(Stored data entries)
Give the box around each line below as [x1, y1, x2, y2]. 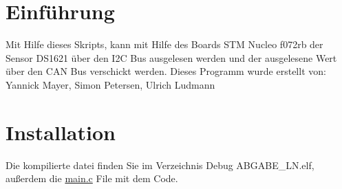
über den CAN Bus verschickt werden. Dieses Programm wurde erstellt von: [6, 64, 326, 78]
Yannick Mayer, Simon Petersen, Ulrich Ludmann [6, 77, 215, 91]
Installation [6, 118, 116, 146]
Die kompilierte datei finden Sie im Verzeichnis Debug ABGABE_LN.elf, [6, 157, 314, 172]
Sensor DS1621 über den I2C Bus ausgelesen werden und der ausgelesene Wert [6, 50, 337, 65]
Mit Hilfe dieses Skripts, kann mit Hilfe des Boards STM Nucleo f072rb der [6, 37, 323, 52]
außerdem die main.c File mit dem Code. [6, 171, 178, 186]
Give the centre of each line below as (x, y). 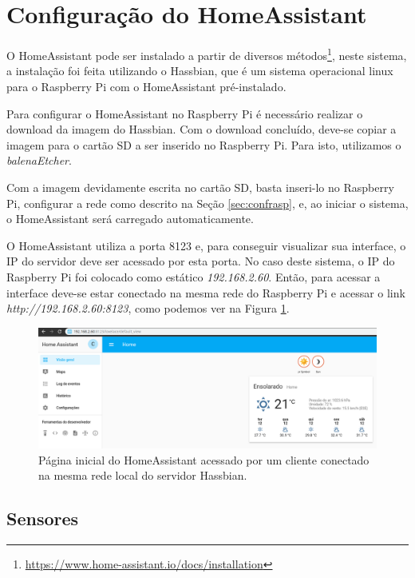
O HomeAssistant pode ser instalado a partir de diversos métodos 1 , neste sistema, (207, 54)
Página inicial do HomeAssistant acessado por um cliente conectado (204, 459)
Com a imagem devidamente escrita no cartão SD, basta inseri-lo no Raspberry (200, 187)
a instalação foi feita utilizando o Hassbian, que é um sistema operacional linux (200, 71)
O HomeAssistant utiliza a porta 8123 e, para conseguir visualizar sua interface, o (206, 245)
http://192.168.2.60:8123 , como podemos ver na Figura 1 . (148, 308)
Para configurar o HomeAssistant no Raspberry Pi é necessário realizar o (185, 113)
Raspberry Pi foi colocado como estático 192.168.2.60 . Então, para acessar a (194, 276)
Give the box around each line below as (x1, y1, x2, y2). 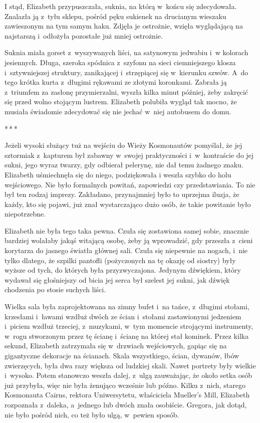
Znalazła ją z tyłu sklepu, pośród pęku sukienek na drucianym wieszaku (5, 11, 226, 21)
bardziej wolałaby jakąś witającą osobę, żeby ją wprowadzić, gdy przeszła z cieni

### Directions
Copy the lines above exactly, starting at the one with "über den CAN" and ending at the one with "Give the centre", both included. Leave out any pictures and add nothing else.

### Response to this exercise
über den CAN Bus verschickt werden. Dieses Programm wurde erstellt von: [6, 64, 326, 78]
Yannick Mayer, Simon Petersen, Ulrich Ludmann [6, 77, 215, 91]
Installation [6, 118, 116, 146]
Die kompilierte datei finden Sie im Verzeichnis Debug ABGABE_LN.elf, [6, 157, 314, 172]
Sensor DS1621 über den I2C Bus ausgelesen werden und der ausgelesene Wert [6, 50, 337, 65]
Mit Hilfe dieses Skripts, kann mit Hilfe des Boards STM Nucleo f072rb der [6, 37, 323, 52]
außerdem die main.c File mit dem Code. [6, 171, 178, 186]
Give the centre of each line below as (x, y). 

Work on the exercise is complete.